A quote from one of my GR friend's review of THE BOOK OF DISQUIET."Here is the only Portuguese literary joke I know: Q. Who are the four greatest Portuguese poets of the 20th century? A. Fernando Pessoa. Trust me, it's funny. But it does take a little explaining."
To understand the joke you can check out his review here. https://www.goodreads.com/review/show...
Usually I do not promote anyone;s reviews. You all must be knowing that I hardly share my review on any of the threads. But this one is very informative and interesting and as we have chosen him to be the seasonal poet it might be very useful.
Dhanaraj wrote: "A quote from one of my GR friend's review of THE BOOK OF DISQUIET."Here is the only Portuguese literary joke I know: Q. Who are the four greatest Portuguese poets of the 20th century? A. Fernando..."
Dhanaraj, it's a pity you don't share your reviews; they're very good.
I agree with Bette! I often come across your reviews on Facebook, Dhanaraj, and then link to here so I can read them properly. As they are so informative, and it's interesting to hear a personal response to a book, I wish you would consider sharing them as others may not be able to spot them so easily.
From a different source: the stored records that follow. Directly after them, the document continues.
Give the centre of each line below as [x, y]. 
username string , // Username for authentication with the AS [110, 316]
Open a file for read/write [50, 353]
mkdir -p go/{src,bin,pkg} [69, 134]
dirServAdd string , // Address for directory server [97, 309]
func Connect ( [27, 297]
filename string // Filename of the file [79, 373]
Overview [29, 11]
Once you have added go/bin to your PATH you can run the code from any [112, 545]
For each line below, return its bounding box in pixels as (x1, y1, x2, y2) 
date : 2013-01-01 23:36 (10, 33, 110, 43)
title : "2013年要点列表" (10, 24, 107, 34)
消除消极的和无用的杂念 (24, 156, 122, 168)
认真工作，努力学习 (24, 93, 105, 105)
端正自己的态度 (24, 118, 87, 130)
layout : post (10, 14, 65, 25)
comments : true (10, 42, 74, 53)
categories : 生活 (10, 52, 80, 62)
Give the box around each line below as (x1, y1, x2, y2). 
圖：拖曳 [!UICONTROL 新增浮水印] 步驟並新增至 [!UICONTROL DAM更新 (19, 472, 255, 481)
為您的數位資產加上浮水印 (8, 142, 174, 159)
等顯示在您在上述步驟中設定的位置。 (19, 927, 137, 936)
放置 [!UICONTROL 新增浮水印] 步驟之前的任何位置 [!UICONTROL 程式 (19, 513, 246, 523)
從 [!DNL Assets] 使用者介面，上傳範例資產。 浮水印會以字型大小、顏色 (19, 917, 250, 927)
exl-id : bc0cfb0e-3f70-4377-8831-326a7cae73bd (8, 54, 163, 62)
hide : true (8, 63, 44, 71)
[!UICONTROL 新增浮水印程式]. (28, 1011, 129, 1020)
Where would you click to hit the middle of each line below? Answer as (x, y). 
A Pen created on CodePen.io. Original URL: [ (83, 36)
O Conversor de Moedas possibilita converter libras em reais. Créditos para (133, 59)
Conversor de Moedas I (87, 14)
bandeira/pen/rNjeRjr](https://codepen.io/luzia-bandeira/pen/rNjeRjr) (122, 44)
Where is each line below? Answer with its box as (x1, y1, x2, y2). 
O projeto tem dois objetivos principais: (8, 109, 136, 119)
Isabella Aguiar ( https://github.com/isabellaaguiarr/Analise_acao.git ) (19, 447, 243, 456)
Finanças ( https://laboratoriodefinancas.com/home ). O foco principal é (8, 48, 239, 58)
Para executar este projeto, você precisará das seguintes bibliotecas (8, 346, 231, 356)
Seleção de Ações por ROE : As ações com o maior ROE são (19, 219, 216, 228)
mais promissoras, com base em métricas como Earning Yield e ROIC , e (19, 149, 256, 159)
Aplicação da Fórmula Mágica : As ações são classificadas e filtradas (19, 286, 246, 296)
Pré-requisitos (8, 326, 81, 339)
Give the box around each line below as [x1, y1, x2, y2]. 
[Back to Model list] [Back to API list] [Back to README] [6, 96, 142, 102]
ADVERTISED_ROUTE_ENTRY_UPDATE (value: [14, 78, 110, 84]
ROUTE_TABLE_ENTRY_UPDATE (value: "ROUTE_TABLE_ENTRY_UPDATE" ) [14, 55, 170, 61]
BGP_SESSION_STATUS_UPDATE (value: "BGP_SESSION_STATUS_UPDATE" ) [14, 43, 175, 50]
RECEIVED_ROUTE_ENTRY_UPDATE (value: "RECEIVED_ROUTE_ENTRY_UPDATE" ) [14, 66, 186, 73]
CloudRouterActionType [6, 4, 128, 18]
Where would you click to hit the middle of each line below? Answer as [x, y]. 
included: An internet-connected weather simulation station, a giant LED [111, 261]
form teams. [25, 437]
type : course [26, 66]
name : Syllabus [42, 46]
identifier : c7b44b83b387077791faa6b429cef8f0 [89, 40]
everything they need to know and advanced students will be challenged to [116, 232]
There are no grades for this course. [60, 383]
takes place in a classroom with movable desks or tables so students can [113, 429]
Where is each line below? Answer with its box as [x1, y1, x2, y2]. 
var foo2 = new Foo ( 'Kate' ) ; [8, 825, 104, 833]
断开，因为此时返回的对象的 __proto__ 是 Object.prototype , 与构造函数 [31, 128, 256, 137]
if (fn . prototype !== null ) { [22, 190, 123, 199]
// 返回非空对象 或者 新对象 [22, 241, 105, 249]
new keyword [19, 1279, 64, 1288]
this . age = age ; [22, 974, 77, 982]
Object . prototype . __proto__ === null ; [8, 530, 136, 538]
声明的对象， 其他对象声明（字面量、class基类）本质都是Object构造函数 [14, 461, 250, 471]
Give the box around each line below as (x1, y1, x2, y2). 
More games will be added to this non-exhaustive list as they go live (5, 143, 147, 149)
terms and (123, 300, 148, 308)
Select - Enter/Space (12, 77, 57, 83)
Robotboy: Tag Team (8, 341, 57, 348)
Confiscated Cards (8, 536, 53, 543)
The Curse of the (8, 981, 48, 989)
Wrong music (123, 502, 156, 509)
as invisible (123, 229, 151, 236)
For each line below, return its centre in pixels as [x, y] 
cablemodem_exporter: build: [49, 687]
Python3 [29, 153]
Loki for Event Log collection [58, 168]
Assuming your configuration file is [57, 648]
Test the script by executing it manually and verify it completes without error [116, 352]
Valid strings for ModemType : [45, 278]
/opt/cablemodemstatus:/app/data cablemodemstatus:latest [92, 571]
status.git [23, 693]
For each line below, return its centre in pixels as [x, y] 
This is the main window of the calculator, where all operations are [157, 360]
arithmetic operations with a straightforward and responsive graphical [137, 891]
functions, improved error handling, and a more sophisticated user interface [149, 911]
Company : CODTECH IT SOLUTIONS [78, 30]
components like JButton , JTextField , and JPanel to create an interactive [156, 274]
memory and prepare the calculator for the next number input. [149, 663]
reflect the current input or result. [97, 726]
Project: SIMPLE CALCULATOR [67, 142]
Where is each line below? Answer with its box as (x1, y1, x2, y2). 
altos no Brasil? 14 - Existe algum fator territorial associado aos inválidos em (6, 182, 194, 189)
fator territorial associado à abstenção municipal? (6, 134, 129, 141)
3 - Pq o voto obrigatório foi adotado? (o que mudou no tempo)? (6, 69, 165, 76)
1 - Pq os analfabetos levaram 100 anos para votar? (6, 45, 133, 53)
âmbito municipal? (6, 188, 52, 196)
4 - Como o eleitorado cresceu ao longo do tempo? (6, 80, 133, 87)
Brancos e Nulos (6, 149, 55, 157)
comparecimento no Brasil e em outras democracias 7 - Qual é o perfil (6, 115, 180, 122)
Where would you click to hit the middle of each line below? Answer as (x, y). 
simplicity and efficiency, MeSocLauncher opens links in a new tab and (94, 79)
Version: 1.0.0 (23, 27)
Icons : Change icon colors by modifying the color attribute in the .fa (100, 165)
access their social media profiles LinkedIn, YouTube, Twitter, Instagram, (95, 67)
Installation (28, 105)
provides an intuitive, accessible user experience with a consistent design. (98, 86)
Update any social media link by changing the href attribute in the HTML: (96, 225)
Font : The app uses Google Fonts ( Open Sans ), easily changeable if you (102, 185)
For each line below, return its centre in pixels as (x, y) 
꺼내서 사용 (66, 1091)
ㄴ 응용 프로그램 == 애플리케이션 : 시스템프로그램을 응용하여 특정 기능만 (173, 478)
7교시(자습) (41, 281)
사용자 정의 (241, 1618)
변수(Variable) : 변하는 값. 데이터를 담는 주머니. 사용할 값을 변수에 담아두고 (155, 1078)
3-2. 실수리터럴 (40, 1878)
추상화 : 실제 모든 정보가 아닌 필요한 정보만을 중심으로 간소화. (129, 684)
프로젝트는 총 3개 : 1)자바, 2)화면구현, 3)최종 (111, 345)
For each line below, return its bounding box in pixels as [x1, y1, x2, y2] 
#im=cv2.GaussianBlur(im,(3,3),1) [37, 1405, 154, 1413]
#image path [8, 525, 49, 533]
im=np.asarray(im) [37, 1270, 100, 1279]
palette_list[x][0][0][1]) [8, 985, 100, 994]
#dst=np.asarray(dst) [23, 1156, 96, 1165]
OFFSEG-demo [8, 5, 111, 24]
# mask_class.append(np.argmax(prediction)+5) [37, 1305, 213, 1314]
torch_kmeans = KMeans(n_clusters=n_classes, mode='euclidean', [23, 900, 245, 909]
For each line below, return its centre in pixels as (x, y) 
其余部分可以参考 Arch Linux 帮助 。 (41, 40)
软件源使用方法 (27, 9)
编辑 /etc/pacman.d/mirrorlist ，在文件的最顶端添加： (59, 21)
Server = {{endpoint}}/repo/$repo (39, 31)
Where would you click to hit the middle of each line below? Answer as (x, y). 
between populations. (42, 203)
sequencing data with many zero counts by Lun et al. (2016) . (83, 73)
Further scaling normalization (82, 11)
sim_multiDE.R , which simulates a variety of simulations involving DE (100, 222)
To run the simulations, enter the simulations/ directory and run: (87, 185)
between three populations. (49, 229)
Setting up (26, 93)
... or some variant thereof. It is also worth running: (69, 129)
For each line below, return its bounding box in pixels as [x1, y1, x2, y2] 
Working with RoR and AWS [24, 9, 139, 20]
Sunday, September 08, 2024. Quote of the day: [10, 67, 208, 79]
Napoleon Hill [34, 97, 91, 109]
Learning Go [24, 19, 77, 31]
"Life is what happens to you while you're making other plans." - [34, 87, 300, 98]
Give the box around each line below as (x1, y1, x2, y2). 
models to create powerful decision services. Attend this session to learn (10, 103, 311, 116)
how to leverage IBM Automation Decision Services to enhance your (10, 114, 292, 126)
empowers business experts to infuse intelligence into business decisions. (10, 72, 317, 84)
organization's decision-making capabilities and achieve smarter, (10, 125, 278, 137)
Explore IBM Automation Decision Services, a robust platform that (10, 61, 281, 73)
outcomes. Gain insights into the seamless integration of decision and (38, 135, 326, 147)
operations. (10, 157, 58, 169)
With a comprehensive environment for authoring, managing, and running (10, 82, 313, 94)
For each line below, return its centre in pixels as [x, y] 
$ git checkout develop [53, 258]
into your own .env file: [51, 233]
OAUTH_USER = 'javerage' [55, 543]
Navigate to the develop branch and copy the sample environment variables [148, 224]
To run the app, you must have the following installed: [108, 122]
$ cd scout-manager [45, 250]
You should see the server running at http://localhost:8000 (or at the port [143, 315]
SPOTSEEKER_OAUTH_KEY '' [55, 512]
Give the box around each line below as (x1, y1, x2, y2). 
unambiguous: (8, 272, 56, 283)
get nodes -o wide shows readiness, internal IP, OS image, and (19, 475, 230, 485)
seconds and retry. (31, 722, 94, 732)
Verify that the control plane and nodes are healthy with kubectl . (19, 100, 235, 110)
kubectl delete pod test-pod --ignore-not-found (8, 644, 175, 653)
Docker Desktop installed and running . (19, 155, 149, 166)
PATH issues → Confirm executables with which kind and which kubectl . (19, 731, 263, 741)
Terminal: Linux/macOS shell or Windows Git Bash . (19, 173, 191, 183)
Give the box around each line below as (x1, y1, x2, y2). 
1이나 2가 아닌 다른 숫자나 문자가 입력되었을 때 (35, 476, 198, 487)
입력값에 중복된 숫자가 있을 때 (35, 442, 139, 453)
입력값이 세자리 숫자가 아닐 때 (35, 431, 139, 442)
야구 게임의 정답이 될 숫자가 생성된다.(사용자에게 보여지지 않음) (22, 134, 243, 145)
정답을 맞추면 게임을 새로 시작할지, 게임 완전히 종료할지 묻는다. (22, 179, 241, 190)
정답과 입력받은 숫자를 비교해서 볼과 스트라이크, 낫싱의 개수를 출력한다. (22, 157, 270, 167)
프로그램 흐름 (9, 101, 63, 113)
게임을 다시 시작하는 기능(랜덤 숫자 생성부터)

Jean wrote: "Dhanaraj - Oh good :) (I didn't want to push...)"Oh, I am pushy, lol. But only because I really enjoy Dhanaraj's reviews and he reads such interesting books. He's certainly expanding my reading threshold.
Holly wrote: "Does anyone have any poems that they'd recommend by him?"Not me - until this poll, I had never heard of him. However, my library system has The Book of Disquiet in several different translations! I will start with one of those & perhaps I will read it in a different translation later...
Leslie wrote: "Holly wrote: "Does anyone have any poems that they'd recommend by him?"Not me - until this poll, I had never heard of him. However, my library system has The Book of Disquiet in several differen..."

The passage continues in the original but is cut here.